BEGIN

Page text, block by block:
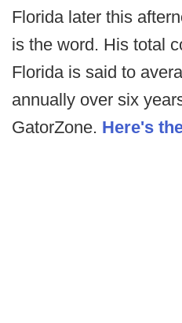
Florida later this
is the word. His total
Florida is said to
annually over six
GatorZone. Here's
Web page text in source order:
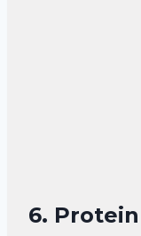
6.
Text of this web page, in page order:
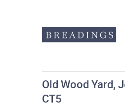
Old Wood Yard,
CT5
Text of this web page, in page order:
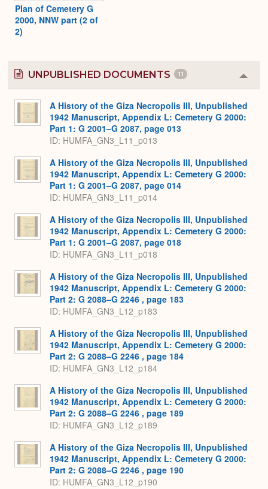
Plan of Cemetery G
2000, NNW part (2 of
2)
UNPUBLISHED DOCUMENTS 11
or
A History of the Giza Necropolis III, Unpublished
1942 Manuscript, Appendix L: Cemetery G 2000:
Part 1: G 2001–G 2087, page 013
ID: HUMFA_GN3_L11_p013
A History of the Giza Necropolis III, Unpublished
1942 Manuscript, Appendix L: Cemetery G 2000:
Part 1: G 2001–G 2087, page 014
ID: HUMFA_GN3_L11_p014
A History of the Giza Necropolis III, Unpublished
1942 Manuscript, Appendix L: Cemetery G 2000:
Part 1: G 2001–G 2087, page 018
ID: HUMFA_GN3_L11_p018
A History of the Giza Necropolis III, Unpublished
1942 Manuscript, Appendix L: Cemetery G 2000:
Part 2: G 2088–G 2246 , page 183
ID: HUMFA_GN3_L12_p183
A History of the Giza Necropolis III, Unpublished
1942 Manuscript, Appendix L: Cemetery G 2000:
Part 2: G 2088–G 2246 , page 184
ID: HUMFA_GN3_L12_p184
A History of the Giza Necropolis III, Unpublished
1942 Manuscript, Appendix L: Cemetery G 2000:
Part 2: G 2088–G 2246 , page 189
ID: HUMFA_GN3_L12_p189
A History of the Giza Necropolis III, Unpublished
1942 Manuscript, Appendix L: Cemetery G 2000:
Part 2: G 2088–G 2246 , page 190
ID: HUMFA_GN3_L12_p190
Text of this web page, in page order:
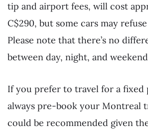
tip and airport fees, will cost
C$290, but some cars may
Please note that there’s no
between day, night, and
If you prefer to travel for a fixed
always pre-book your Montreal
could be recommended given

END

Assignment: All of the records above are to be printed exactly, with every picture omitted.

Written answer:
Page text, block by block:
Florida later this
is the word. His total
Florida is said to
annually over six
GatorZone. Here's
Web page text in source order:
6.
Text of this web page, in page order:
Old Wood Yard,
CT5
Text of this web page, in page order:
Plan of Cemetery G
2000, NNW part (2 of
2)
UNPUBLISHED DOCUMENTS 11
or
A History of the Giza Necropolis III, Unpublished
1942 Manuscript, Appendix L: Cemetery G 2000:
Part 1: G 2001–G 2087, page 013
ID: HUMFA_GN3_L11_p013
A History of the Giza Necropolis III, Unpublished
1942 Manuscript, Appendix L: Cemetery G 2000:
Part 1: G 2001–G 2087, page 014
ID: HUMFA_GN3_L11_p014
A History of the Giza Necropolis III, Unpublished
1942 Manuscript, Appendix L: Cemetery G 2000:
Part 1: G 2001–G 2087, page 018
ID: HUMFA_GN3_L11_p018
A History of the Giza Necropolis III, Unpublished
1942 Manuscript, Appendix L: Cemetery G 2000:
Part 2: G 2088–G 2246 , page 183
ID: HUMFA_GN3_L12_p183
A History of the Giza Necropolis III, Unpublished
1942 Manuscript, Appendix L: Cemetery G 2000:
Part 2: G 2088–G 2246 , page 184
ID: HUMFA_GN3_L12_p184
A History of the Giza Necropolis III, Unpublished
1942 Manuscript, Appendix L: Cemetery G 2000:
Part 2: G 2088–G 2246 , page 189
ID: HUMFA_GN3_L12_p189
A History of the Giza Necropolis III, Unpublished
1942 Manuscript, Appendix L: Cemetery G 2000:
Part 2: G 2088–G 2246 , page 190
ID: HUMFA_GN3_L12_p190
Text of this web page, in page order:
tip and airport fees, will cost
C$290, but some cars may
Please note that there’s no
between day, night, and
If you prefer to travel for a fixed
always pre-book your Montreal
could be recommended given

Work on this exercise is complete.